При простой разработке сказуемого представленные в нем признаки не пересекаются и итоговые значения получаются путем простого суммирования значений по каждому признаку отдельно, независимо друг от друга. Примером простой разработки сказуемого может служить табл. 3.20.

При сложной разработке сказуемого получается более полная и подробная характеристика объекта. В этом случае оба признака сказуемого (по полу и по возрасту) тесно связаны друг с другом. Можно сначала проанализировать состав Государственной Думы в разрезе фракций

Таблица 3.20.

по возрастным группам, а затем каждую возрастную группу разделить на две подгруппы по полу. Иными словами, при сложной разработке сказуемого явление или объект могут быть охарактеризованы различной комбинацией признаков, формирующих их.

Во всех случаях исследователь при построении статистических таблиц должен руководствоваться оптимальным соотношением показателей сказуемого.

Основные правила построения и анализ статистических таблиц

Статистические таблицы как средство наглядного и компактного представления цифровой информации должны быть статистически правильно оформлены. Существуют следующие основные приемы, определяющие технику формирования статистических таблиц.

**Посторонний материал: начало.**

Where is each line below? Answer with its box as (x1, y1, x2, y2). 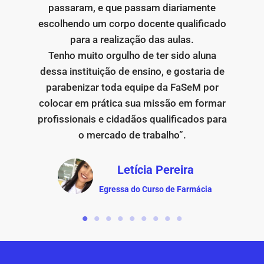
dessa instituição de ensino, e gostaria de (39, 65, 225, 78)
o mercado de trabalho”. (78, 129, 186, 141)
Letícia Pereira (117, 163, 194, 177)
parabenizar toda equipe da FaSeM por (45, 81, 219, 94)
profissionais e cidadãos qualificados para (37, 113, 227, 126)
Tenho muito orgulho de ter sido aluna (48, 49, 216, 62)
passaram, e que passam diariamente (48, 2, 216, 14)
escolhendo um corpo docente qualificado (38, 18, 226, 30)
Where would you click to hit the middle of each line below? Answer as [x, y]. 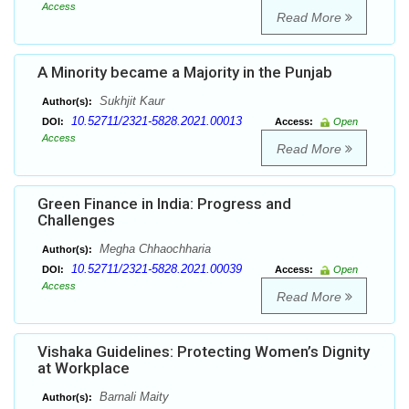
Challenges [76, 220]
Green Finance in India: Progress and [164, 204]
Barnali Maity [132, 397]
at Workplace [84, 368]
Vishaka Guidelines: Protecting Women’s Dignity [204, 352]
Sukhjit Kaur [130, 101]
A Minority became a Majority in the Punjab [185, 73]
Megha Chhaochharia [153, 249]
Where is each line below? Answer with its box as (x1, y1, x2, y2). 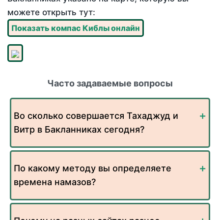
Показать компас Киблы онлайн (11, 23, 140, 33)
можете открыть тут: (7, 7, 95, 18)
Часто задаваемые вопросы (47, 78, 173, 89)
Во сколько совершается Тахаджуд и (14, 110, 178, 121)
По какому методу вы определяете (14, 163, 171, 174)
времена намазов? (14, 177, 96, 188)
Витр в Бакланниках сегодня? (14, 124, 144, 135)
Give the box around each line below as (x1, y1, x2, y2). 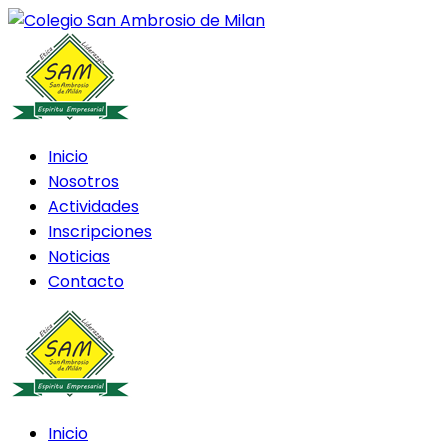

  • 1. Цифровой материал необходимо излагать таким образом, чтобы при анализе таблицы сущность явления раскрывалась чтением строк слева направо и сверху вниз.
  • 2. Заголовок таблицы и названия граф и строк должны быть четкими, лаконичными, представлять собой законченное целое, органично вписывающееся в содержание текста. В названии таблицы должны найти отражение объект, признак, время и место совершения события.
  • 3. Информация, располагаемая в столбцах (графах) таблицы, завершается итоговой строкой.
  • 4. Если названия отдельных граф повторяются между собой, содержат повторяющиеся термины или несут единую смысловую нагрузку, то необходимо им присвоить объединяющий заголовок.
  • 5. Графы и строки полезно нумеровать. Графы слева, заполненные названием строк, принято обозначать заглавными буквами алфавита (А), (Б) и т.д., а все последующие графы - номерами в порядке возрастания.
  • 6. Взаимосвязанные данные, характеризующие одну из сторон анализируемого явления, целесообразно располагать в соседних друг с другом графах.
  • 7. Графы и строки должны содержать единицы измерения, соответствующие поставленным в подлежащем и сказуемом показателям. При этом используются общепринятые сокращения единиц измерения (руб., кВт ч и т.д.).
  • 8. Числа целесообразнее по возможности округлять. Округление чисел в пределах одной и той же графы или строки следует проводить с одинаковой степенью точности.
  • 9. В случае необходимости дополнительной информации (разъяснений к таблице) могут даваться примечания.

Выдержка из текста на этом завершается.